The girl laughed.
“I would have given you a week, Sir Archie, and no more; that is the extreme time which a knight in our days can be expected to mourn for the fairest lady; and now,” she went on, changing the subject, “think you we shall reach the pass across the Grampians before night?”
“If all goes well, lady, and your feet will carry you so far, we shall be there by eventide. Unless by some chance encounter we need have no fear whatever of pursuit. It will have been daylight before the news of your flight fairly spread through the country, though, doubtless, messengers were sent off at once in all directions; but it would need an army to scour these woods, and as they know not whether we have gone east, west, north, or south, the chance is faint indeed of any party meeting us, especially as we have taken so straight a line that they must march without a pause in exactly the right direction to come up with us.”
At nightfall the party camped again on the slope of the Grampians, and the following morning crossed by the pass of Killiecrankie and made toward Perth.
The next night Marjory slept in a peasant’s cottage, Archie and his companions lying down without. Wishing to avoid attention, Archie purchased from the peasant the Sunday clothes of his daughter, who was about the same age and size as Marjory.
When they reached Perth he bought a strong horse, with saddle and pillion; and with Marjory behind him, and his band accompanying him on foot, he rode for Stirling. When he neared the town he heard that the king was in the forest of Falkirk, and having consulted Marjory as to her wishes rode directly thither.
Bruce, with his followers, had arrived but the day before, and had taken up his abode at the principal house of a village in the forest. He came to the door when he heard the trampling of a horse.
“Ah! Sir Archie, is it you safely returned, and, as I half expected, a lady?”

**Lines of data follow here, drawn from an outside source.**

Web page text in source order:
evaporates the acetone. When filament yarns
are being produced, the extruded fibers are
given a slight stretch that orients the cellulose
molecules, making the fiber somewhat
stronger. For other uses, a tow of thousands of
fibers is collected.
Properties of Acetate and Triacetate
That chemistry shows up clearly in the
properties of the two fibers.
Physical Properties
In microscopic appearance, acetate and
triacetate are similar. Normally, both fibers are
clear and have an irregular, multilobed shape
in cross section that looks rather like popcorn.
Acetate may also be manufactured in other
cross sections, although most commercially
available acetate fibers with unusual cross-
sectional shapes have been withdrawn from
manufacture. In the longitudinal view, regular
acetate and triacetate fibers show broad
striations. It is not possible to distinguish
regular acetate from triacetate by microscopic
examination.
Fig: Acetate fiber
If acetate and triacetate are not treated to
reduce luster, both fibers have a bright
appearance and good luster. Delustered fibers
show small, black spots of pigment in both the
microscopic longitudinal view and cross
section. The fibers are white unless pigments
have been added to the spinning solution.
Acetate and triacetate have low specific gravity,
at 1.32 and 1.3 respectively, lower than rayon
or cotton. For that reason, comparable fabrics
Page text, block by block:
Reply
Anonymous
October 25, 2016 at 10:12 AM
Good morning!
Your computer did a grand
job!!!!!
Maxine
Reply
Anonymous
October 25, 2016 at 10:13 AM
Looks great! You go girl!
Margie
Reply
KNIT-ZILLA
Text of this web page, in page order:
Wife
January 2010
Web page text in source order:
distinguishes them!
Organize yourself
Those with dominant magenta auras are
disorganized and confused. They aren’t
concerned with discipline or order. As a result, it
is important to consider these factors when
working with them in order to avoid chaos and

“This, sire,” Archie said, dismounting, “is Mistress Marjory MacDougall, of whom, as you have heard me say, I am the devoted knight and servant. She has been put in duress by Alexander of Lorne because in the first place she was a true Scots woman and favoured your cause, and because in the second place she refused to espouse his son John. I have borne her away from the convent of St. Kenneth, and as I used no force in doing so no sacrilege has been committed. I have brought her to you in all honour and courtesy, as I might a dear sister, and I now pray you to place her under the protection of the wife of one of your knights, seeing that she has no friends and natural protectors here. Then, when she has time to think, she must herself decide upon her future.”
The king assisted Marjory to dismount.
“Fair mistress,” he said, “Sir Archibald Forbes is one of the bravest and truest of my knights, and in the hands of none might you more confidently place your honour. Assuredly I will do as he asks me, and will place you under the protection of Dame Elizabeth Graham, who is now within, having ridden hither to see her husband but this morning. But I trust,” he added, with a meaning smile, “that you will not long require her protection.”